Т. Т.: Он уже добежал.
– Ну, он за нас переживает. Благосостояние граждан должно расти. И вот мы все время как-то хотим попасть в Европу. Видимо, и наши взаимоотношения с нашим языком мешают нам туда попасть. Сейчас, слушая вас, я подумал: ну, может, и нормально, может, нам не надо в Европу, может, в этом приятном нам кошмаре нам и надо находиться.
– Ну, у меня на это такой не ответ, а соображение. Я об этом тысячу раз думала, конечно же. Когда нам открылась Европа, с 88–89 годов, то мы побежали в нее, уверенные, что она нас вот так с 1914 года и ждет. С выстрела Гаврилы Принципа. И что все так осталось чудесно, как тогда было. Курорты, университеты, дамы в белых кружевных шляпах. Маленькие мощеные площади, ратуша с золотыми часами с боем, господа с моноклем и с самоуважением. Да боже мой, да конный трамвай. Венские булочки, кофе честный, не паленый. Из китайских товаров – разве что какие-нибудь курьезы, шары бильбоке, резные вазочки из яшмы. А там все давно уже не так, и еще раз не так, и еще раз не так. И ничего так не будет – машина времени уехала вперед. И более того, там совершенно возмутительные происходят вещи: всяких там исламцев допустили, слова не скажи про противных нам, всем всё можно, феминизм и трансвеститы.

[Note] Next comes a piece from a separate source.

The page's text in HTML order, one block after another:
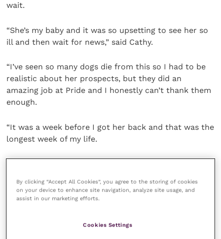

В общем, все те ужасы, которых русский народ спокойно перенести не может. «Сделайте все, как было раньше», – думает русский народ. Чтоб все было, как было раньше. А они даже не понимают, про что речь. Более того: они нас сначала любили и целовали, но уже десять лет, как, узнав, что тут русские, они быстро-быстро доедают и уходят. Особенно в Европе. А араб – он им дорог. А нам ревниво. Мы ж тоже такие же ужасные, как арабы, правда, почему ж не мы? Что такого есть у араба, чего у нас нет?
– «Сделайте все, как было раньше» – это ведь тоже мантра?

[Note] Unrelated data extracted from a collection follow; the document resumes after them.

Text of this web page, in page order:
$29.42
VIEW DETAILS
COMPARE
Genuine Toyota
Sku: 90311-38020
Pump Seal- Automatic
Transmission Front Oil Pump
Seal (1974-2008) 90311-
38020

– Да, конечно. Но такая высохшая, она уже ничего не может.
Мы ползли к Европе, и даже отдельными людьми, институциями доползли до Европы, но не до той, которая сейчас на самом деле. У нас совершенно другая Европа. Если быстро вытащить карты и сличить – это совершенно другая страна. Поэтому мы, безусловно, во многом европейцы, и все мои друзья – по большей части европейцы. Немножечко варвары, но в основном европейцы. Но не те. «Но не тем холодным сном могилы». У нас еще вдобавок ко всему – мало того, что у нас огромное пространство, можно двигаться, но нельзя понять, куда, – у нас еще и со временем что-то случилось.
Потому что мы сейчас, слава тебе, Господи, заканчиваем девятнадцатый век европейский. Вот сейчас самое начало двадцатого. Сто лет ухнули в трещину, как и не бывало. А с другой стороны – это вот как бы передняя часть у нас – голова, плечи – вот они выползли куда-то в воображаемую Европу. А остальной-то хвост с перепонками – он где-то там волочится в каких-то самых глубинах. И слава Богу, что он там волочится, я вам скажу. Для европейца это неудобно, но. И сортиры у нас страшные.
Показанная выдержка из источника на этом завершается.